=== Action item ===
Beginning with the first line below, retype exactly each line through the one containing "external stakeholders aligned.". Leave out all pictures.

=== Entries provided ===
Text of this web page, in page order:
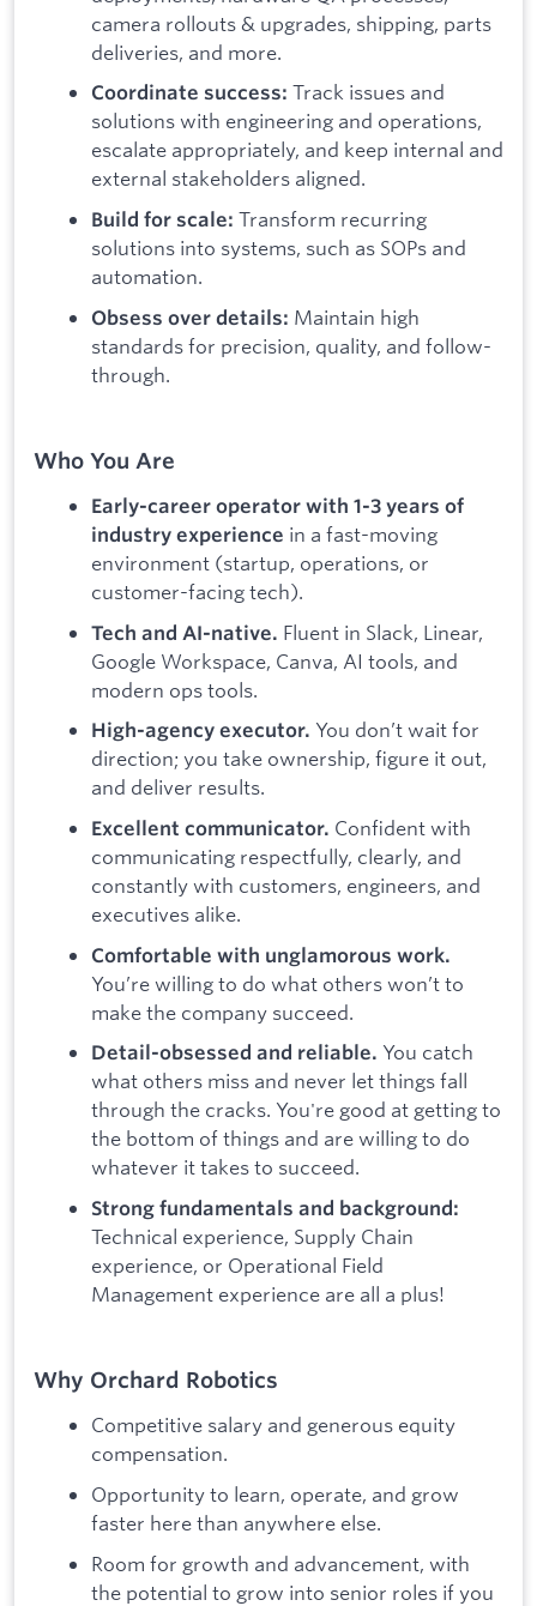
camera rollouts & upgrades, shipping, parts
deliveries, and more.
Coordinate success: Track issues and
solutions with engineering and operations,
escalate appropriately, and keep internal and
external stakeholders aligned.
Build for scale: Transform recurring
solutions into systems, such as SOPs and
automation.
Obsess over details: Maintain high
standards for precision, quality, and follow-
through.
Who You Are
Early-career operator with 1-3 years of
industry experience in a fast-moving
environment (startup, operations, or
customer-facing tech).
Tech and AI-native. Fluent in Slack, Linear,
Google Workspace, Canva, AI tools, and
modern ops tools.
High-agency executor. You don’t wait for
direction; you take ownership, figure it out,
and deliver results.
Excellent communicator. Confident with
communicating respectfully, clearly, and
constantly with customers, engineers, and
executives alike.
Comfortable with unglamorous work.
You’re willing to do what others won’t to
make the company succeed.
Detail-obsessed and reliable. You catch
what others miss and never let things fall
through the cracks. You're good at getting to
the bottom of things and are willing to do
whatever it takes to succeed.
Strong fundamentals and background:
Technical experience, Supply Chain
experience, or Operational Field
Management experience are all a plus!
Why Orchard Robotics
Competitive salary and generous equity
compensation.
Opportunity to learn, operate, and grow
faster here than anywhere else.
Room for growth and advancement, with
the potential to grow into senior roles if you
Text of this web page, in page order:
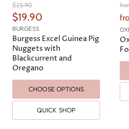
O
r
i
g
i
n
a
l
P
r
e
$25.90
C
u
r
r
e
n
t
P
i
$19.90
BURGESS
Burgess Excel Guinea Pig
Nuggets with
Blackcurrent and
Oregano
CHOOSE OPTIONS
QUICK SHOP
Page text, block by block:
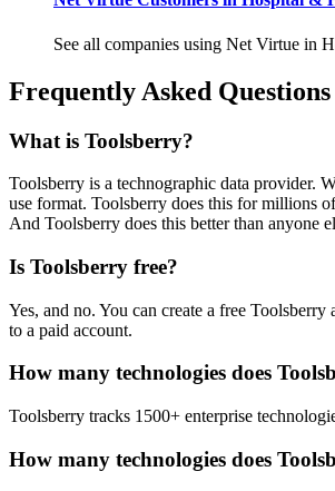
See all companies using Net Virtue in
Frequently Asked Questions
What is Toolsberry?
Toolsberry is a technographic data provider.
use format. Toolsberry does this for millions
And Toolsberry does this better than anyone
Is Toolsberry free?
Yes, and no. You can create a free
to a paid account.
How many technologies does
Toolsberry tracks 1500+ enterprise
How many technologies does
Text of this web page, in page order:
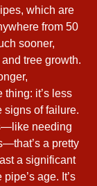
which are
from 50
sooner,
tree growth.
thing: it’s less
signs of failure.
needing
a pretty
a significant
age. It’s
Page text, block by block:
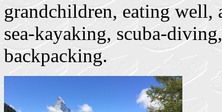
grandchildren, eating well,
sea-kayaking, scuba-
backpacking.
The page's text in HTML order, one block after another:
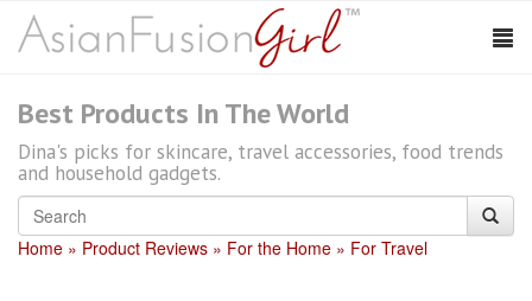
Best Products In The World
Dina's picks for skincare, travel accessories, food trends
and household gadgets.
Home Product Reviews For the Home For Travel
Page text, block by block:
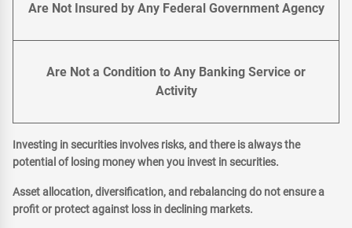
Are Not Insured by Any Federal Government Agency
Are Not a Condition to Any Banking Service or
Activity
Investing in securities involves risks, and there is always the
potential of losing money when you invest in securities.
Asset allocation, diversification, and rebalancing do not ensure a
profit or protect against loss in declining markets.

=== The completed task ===
Text of this web page, in page order:
camera rollouts & upgrades, shipping, parts
deliveries, and more.
Coordinate success: Track issues and
solutions with engineering and operations,
escalate appropriately, and keep internal and
external stakeholders aligned.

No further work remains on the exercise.